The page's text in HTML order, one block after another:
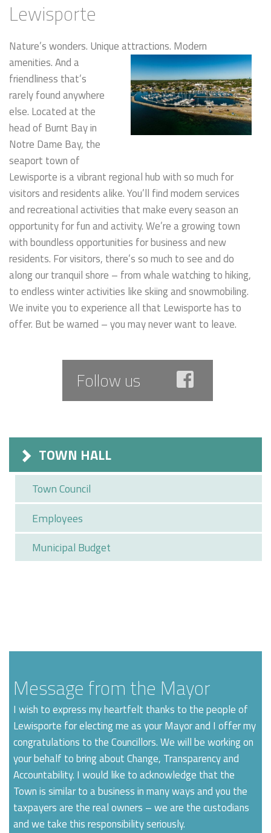
Lewisporte
Nature’s wonders. Unique attractions. Modern
amenities. And a
friendliness that’s
rarely found anywhere
else. Located at the
head of Burnt Bay in
Notre Dame Bay, the
seaport town of
Lewisporte is a vibrant regional hub with so much for
visitors and residents alike. You’ll find modern services
and recreational activities that make every season an
opportunity for fun and activity. We’re a growing town
with boundless opportunities for business and new
residents. For visitors, there’s so much to see and do
along our tranquil shore – from whale watching to hiking,
to endless winter activities like skiing and snowmobiling.
We invite you to experience all that Lewisporte has to
offer. But be warned – you may never want to leave.
Follow us
TOWN HALL
Town Council
Employees
Municipal Budget
Message from the Mayor
I wish to express my heartfelt thanks to the people of
Lewisporte for electing me as your Mayor and I offer my
congratulations to the Councillors. We will be working on
your behalf to bring about Change, Transparency and
Accountability. I would like to acknowledge that the
Town is similar to a business in many ways and you the
taxpayers are the real owners – we are the custodians
and we take this responsibility seriously.
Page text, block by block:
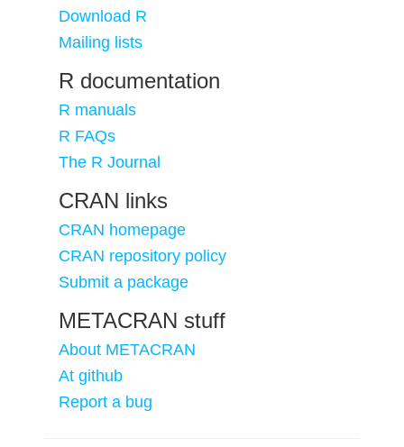
Download R
Mailing lists
R documentation
R manuals
R FAQs
The R Journal
CRAN links
CRAN homepage
CRAN repository policy
Submit a package
METACRAN stuff
About METACRAN
At github
Report a bug
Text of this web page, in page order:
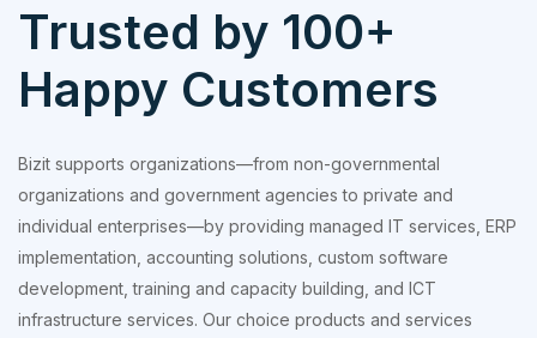
Trusted by 100+
Happy Customers
Bizit supports organizations—from non-governmental
organizations and government agencies to private and
individual enterprises—by providing managed IT services, ERP
implementation, accounting solutions, custom software
development, training and capacity building, and ICT
infrastructure services. Our choice products and services

## WORK TASK
A single number is the whole answer here: the number of lines in the data containing "much".

## REPLY
2